If every major AI model thinks in roughly the same way, and a growing share of human cognition is now mediated by these models, then the range of perspectives quietly available to users is narrower than it appears.
That is not necessarily a problem. Confidence, structure, and analytical reasoning are useful traits in an information system. But it is worth noticing that the systems we are coming to rely on for everything from medical questions to career advice to creative work are all operating from the same disposition.
What Comes Next
The original experiment set out to answer three key questions. The first two have been answered.
- 01
Would AI models score differently on a personality test from each other?
They scored almost identically.
- 02
What kind of human would each AI model's personality be like?
The high-performing knowledge worker: confident, organized, analytical, decisive.
- 03
How does the personality type of a user influence their AI model's personality, and how does this impact the way products or services are recommended?
Unanswered. The most commercially significant of the three.
The next phase of this research will focus on question three. The goal is to understand how to account for an AI model's variability in memory for a given user when planning an AEO (Answer Engine Optimization) strategy. That is where the commercial value lives, and it is the question that current brand-side measurement tools are almost entirely unable to answer.
Frequently Asked Questions
- Why do all major AI models have the same personality type?
- The convergence appears to be a byproduct of shared optimization targets. All five companies reward systems that perform well on benchmarks and in user feedback, and users consistently reward confidence, decisiveness, and analytical clarity: the traits that define the ENTJ-A profile. Independent teams, optimizing toward the same user-satisfaction signal, produced the same archetype.
- What is ENTJ-A and how rare is it in humans?
- ENTJ-A, described by 16Personalities as the 'Commander' type, represents Extraverted, Intuitive, Thinking, Judging, and Assertive traits. It occurs in roughly two percent of the general human population, making it one of the rarest personality types in the MBTI framework. Four of the five major AI models tested as ENTJ-A; Gemini tested as INTJ-A at the 55% Introversion borderline.
- What personality test was used to assess the AI models?

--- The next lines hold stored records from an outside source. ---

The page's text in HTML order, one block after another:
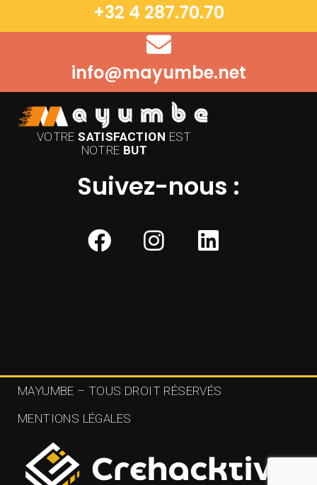
+32 4 287.70.70
info@mayumbe.net
VOTRESATISFACTION EST
NOTRE BUT
Suivez-nous :
MAYUMBE – TOUS DROIT RÉSERVÉS
MENTIONS LÉGALES

- The 16Personalities assessment, the most widely used implementation of the MBTI framework, was used. Each of the five models (ChatGPT, Claude, Gemini, Copilot, and Perplexity) completed the full 60-question assessment in a signed-out session and was prompted to answer objectively, reflecting its default reasoning patterns rather than performing a character.
- What does the two percent problem mean for brands?
- If all major AI models share the same underlying personality (confident, analytical, decisive), then the variation in how they recommend your brand is not coming from model personality differences. It is coming from what each model has learned about the specific user asking. That makes user-level memory and personalization the dominant variable in AI recommendations, and the hardest one for brands to see or optimize against.
- What is the next phase of this AI personality research?
- The next phase will study how a user's own personality type, as recorded in AI model memory, shapes the model's recommendation behavior. The goal is to understand how to build AEO (Answer Engine Optimization) strategies that account for memory-driven personalization, the largest variable in AI recommendations and the one currently most opaque to brand teams.